A Delicious Indulgence, how decadent does that sound? Truly it just makes me want to have one right now, so I am. Adrian gave me a gift certificate for Christmas, yep that long ago and today I am going to have my Delicious Indulgence. 90minutes of pampering, an Ella Bache classic facial, and hand, foot and scalp massage. So stop drooling please. I am doing enough of that for all of us. I love to be pampered and massaged and primped and preened, but other than the ritual hair cutting and colouring I am usually quite hesitant to spend money on myself for that sort of thing. I will go to the physio, or the doctor or a theraputic massager, but not a beautician. So I will enjoy this time out today.
On an entirely different note, let's ponder seasons. Seasons of change, I have thought for a very long time now that most of my life, as I look back at it has been lived in seasons. Especially the last 30 years or so. I can draw an imaginary line around certain times over that period and quite literally define a season.
More recently, since the passing of our baby grandson Lucas, the season has been really noticable. Before Lucas, I would have said we were in a Spring time. Everything was fresh, so many new things happening. Adrian and I were beginning to enjoy the empty nest time in our lives. We were beginning new things together, travelling, cooking together, discovering new places and new interests together. Anticipating the time when we would be grandparents for the first time.
Then after the tragedy of losing Lucas, winter. A bleak, long, hard, dark and cold winter. Never before have we experienced such sadness. It was like drowning for us. Sinking deeper and deeper into the nothingness that was there, lurking just under the surface of life. During that season many things changed. Some friends slipped away and new ones were made. Thoughts and beliefs we had held fast too for many years, were shaken. New thoughts emerged. New belief patterns took hold. A bitterness and hardness settled in our hearts. Winter was not a good season for us. I had to look long and hard at myself. Was this the way I wanted the rest of my life to be. So closed down, shut in. No I would almost scream it out no!!!! I had to take some measures I would never have even contemplated before. Doctors visits, medication and a new approach to life in general. Some of my choices were not good, some were better. But finally even as the seasons change here in the natural, a season is changing in our spirits too.

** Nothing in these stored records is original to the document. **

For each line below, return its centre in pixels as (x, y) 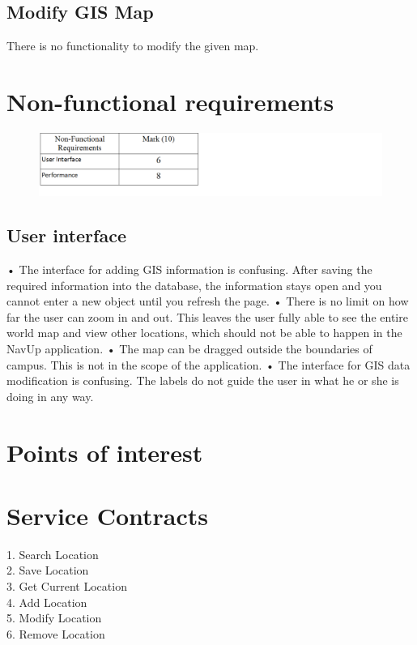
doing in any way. (50, 396)
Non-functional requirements (170, 101)
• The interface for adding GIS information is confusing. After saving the (189, 269)
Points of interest (105, 452)
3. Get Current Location (67, 586)
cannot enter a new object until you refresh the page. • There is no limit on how (208, 301)
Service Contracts (107, 515)
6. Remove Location (56, 633)

Once again we are entering a new season, a new time in our lives. I'm not sure yet if it will be the hot, raging, fun, days of summer. Or the gentler, calmer, fresh days of Spring, but it is a shift from winter and for that I am glad. So much has changed. It makes me laugh at how different my approach to life is now. I have always been someone who likes to have all their ducks in a row as the saying goes. Now I have scattered the ducks throughout the place and I am enjoying the freedom of that. My pantry used to stand like a regiment of soldiers, all things in neat and tidy almost alphabetical rows. My pantry now in our new home, is smaller and as such is a mess. I have to dig through the spices, herbs, flours and sugars just find the one pinch of something I need. Before I would have been so stressed. Now, well right now I couldn't care less. Yes it irritates me a little when I open the door and I can't immediately see the cinnamon, but hey it's in there somewhere and I will find it eventually.
So right now I am just going with the flow of this season. Letting the changes happen, walking through them to the other side. I am living life as best I can. Thank you for walking with me. Are you experincing a change in your seasons too?